松崎ナオの1年ぶり?のニューシングルが大変よかった。なんかいろんなところで最近のナオちゃんは元気がないと聞いていたので心配していたんだけど、ディスクに詰まっていたのはそんな心配も吹っ切れるような新しく懐かしい紛れもないナオちゃんだった。

生まれて来てから何度月を見たのだろう

そんな歌い出しで始まる「月と細胞」は、前作「雨待ち人模様」の延長線上にあるギターをメインにした痛み系の曲だ。子供の頃からいつもそばにいるようで、でも触れたことのない(手の届かない)月という存在をモチーフに、叶わぬ恋と不安と距離感を噛み締めるという歌。忘れようとしても月は窓からやさしく光を注ぎ、忘れることなんかできっこない。痛みとの共存を目指すうちにやがて外側ではなく自分の内側にも、月が存在していることに気づく。やさしく甘い色の月を自分も持っているって事に気づく。届きたい、近づきたいばかりに泣き叫んでいただけの日々を今は懐かしく思う、というような内容でしょうか。単に痛みを一方的に発信してわめくだけで終わらないやさしさをあらかじめ持っているところが、松崎ナオの素晴らしいところだと思う。とんがった部分を持ちながら全体的には優しい印象でホッとする。もう一度聴きたくなる。アレンジ的にはサビに差し掛かるところのつんのめり感がすごくかっこいい。鳥肌が立つ。


カップリングの「くやしい海」も新境地。距離感のいまいち微妙な二人が海に行くって歌。照れ隠しに目隠しなんかしちゃって、好きになってよ、好きになるよとか言うの。いやーん、いいな。

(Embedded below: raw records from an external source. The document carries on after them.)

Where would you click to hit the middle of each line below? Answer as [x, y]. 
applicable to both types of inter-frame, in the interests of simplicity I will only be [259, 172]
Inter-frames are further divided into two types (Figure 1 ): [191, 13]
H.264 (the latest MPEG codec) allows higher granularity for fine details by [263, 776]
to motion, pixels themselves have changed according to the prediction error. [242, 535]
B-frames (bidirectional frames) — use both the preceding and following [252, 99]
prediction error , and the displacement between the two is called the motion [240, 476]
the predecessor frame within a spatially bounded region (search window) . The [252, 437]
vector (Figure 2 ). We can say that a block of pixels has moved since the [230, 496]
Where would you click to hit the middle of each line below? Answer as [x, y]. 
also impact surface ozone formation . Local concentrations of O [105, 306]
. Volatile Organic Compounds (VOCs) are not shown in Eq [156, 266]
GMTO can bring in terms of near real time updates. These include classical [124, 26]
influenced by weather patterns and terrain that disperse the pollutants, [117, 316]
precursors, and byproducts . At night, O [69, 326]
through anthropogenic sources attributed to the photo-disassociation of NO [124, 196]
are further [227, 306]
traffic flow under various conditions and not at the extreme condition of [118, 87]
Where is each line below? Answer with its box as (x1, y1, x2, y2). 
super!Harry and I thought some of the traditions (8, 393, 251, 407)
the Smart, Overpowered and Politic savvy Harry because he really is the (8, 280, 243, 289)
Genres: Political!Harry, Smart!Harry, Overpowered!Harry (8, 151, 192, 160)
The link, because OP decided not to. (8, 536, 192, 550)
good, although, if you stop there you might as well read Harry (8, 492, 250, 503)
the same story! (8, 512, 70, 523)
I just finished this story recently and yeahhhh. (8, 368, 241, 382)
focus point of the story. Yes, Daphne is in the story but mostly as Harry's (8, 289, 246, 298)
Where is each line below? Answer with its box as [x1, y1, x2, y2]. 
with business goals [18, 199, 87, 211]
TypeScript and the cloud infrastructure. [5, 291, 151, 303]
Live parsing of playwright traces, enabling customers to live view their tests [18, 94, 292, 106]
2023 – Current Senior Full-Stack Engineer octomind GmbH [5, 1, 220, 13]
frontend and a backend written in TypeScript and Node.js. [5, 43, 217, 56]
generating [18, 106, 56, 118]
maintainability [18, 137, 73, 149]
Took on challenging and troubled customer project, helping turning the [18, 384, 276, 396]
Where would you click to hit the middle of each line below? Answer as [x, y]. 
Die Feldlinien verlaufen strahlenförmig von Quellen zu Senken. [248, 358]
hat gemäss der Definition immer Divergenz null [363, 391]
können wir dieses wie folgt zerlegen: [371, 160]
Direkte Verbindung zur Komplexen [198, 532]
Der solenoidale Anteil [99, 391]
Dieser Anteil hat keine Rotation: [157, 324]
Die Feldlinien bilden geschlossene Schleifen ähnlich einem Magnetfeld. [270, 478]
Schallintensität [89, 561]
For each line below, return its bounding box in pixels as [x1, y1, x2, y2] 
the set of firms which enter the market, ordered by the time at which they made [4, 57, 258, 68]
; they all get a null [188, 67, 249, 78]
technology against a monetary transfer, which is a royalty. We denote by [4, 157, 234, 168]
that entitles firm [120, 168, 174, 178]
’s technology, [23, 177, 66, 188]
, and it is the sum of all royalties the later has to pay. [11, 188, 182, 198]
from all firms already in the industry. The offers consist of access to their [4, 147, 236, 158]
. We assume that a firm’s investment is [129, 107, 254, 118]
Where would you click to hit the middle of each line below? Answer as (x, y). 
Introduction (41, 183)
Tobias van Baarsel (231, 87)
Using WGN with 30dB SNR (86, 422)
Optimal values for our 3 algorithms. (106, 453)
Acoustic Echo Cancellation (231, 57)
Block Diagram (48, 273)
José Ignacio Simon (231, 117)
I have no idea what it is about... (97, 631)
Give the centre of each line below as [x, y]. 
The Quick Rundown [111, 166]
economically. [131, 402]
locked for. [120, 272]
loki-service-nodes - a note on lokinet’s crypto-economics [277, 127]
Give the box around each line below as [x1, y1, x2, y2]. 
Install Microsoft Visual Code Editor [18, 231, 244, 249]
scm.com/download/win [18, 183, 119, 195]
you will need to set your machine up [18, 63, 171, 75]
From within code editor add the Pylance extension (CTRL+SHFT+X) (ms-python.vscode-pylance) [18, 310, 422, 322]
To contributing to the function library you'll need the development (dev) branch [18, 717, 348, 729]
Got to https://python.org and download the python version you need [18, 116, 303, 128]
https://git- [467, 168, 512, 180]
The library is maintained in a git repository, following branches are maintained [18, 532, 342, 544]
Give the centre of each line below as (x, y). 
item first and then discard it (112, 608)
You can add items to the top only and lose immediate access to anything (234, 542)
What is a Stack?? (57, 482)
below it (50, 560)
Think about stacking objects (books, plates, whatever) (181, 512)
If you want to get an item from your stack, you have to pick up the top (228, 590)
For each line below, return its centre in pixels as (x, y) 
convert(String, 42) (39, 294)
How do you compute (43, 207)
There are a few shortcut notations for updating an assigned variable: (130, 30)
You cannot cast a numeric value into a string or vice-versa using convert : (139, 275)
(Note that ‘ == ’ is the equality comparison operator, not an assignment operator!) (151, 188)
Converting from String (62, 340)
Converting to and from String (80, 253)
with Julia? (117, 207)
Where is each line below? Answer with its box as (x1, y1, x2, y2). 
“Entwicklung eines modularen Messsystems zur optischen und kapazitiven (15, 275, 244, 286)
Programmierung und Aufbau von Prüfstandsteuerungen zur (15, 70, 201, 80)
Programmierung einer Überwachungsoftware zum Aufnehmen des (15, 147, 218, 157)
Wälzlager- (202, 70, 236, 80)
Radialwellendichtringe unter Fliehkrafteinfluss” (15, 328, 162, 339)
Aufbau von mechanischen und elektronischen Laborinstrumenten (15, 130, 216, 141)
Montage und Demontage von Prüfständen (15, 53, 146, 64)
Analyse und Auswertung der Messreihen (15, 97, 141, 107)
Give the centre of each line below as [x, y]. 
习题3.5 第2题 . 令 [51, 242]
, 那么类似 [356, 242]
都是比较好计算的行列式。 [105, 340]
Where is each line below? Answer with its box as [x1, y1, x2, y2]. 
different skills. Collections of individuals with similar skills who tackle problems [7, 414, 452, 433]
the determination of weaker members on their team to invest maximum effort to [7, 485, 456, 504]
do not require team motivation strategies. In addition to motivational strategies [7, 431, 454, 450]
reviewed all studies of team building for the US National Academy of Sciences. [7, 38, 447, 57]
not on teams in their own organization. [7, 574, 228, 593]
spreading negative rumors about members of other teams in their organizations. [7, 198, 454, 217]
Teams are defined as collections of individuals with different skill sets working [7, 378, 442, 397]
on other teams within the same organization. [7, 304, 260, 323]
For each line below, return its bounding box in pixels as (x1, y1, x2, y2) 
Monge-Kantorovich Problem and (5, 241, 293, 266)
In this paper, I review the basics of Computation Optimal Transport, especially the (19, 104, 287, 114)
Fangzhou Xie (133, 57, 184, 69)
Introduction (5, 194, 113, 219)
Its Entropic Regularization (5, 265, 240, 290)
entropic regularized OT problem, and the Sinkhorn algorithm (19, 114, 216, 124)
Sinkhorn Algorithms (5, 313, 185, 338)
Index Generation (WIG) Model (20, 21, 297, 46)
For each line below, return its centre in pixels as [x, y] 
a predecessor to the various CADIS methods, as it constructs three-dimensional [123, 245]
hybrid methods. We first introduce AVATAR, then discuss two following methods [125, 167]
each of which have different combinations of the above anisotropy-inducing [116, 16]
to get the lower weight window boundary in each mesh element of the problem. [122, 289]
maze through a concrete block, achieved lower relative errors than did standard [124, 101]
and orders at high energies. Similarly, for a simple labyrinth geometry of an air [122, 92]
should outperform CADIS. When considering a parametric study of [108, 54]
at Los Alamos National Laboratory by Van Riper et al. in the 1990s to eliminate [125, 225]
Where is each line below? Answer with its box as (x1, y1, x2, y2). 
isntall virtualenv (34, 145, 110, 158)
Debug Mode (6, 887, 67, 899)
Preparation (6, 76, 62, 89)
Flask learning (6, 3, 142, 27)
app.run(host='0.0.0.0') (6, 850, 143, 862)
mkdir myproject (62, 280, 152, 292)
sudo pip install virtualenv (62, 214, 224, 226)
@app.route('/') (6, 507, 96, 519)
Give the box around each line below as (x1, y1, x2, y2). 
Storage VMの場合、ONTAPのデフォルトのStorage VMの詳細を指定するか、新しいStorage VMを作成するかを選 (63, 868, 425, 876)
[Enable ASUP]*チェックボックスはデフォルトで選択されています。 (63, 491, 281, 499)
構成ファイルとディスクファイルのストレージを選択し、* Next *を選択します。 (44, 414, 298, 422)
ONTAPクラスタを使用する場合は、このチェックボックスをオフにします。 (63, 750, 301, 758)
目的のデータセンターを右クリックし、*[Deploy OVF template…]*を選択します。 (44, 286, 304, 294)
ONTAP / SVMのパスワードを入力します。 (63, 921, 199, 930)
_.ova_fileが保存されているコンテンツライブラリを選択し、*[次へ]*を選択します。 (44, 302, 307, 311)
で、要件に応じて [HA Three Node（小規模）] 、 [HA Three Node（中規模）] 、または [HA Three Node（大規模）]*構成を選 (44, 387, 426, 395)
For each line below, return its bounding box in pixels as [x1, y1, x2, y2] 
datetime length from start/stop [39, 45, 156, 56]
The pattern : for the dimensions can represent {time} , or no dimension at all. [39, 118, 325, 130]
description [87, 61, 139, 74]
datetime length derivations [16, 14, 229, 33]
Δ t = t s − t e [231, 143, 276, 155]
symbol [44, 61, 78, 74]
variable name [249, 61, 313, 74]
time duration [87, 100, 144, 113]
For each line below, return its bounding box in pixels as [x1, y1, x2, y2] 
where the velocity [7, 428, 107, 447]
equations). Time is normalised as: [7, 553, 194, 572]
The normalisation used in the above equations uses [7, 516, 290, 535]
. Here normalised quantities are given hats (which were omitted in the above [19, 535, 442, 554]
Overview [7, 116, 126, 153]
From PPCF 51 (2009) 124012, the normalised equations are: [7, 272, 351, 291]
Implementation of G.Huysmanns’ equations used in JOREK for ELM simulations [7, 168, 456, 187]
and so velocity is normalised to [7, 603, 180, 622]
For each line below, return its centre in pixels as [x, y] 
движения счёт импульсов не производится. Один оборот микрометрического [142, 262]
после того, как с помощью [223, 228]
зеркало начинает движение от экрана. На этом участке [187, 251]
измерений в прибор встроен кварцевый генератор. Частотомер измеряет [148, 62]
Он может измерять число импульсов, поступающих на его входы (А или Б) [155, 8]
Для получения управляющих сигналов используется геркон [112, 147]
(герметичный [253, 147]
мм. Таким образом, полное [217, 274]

海を愛するあなたと山を愛する私がいる それは些細な違いですね

って歌詞だけで僕なんかうなっちゃう。かなり伝わってないと思うけど。これも一度聴けば口笛吹けちゃうぐらい印象的なメロディ。今までのうちで3曲目ぐらい?っていう明るい光を感じるアレンジがステキだ。海面を踊る光や、夕暮れの色、二人の間の曖昧な潮風とか、まつげとか、悲しいような笑顔とかがばーっと蘇る。こんな気持ちになるお話だったら、僕もまた書きたいな。もう一曲は「欠けてる人」という1分ちょいの小曲。最後の歌詞、

君を乗せた船なら ボクも揺れるさ

っていう切なさとやさしさが溢れた言葉に絶句。すんません、もうしばらく僕だけのナオちゃんでいてください、と本気で思った。また会いに行くよ。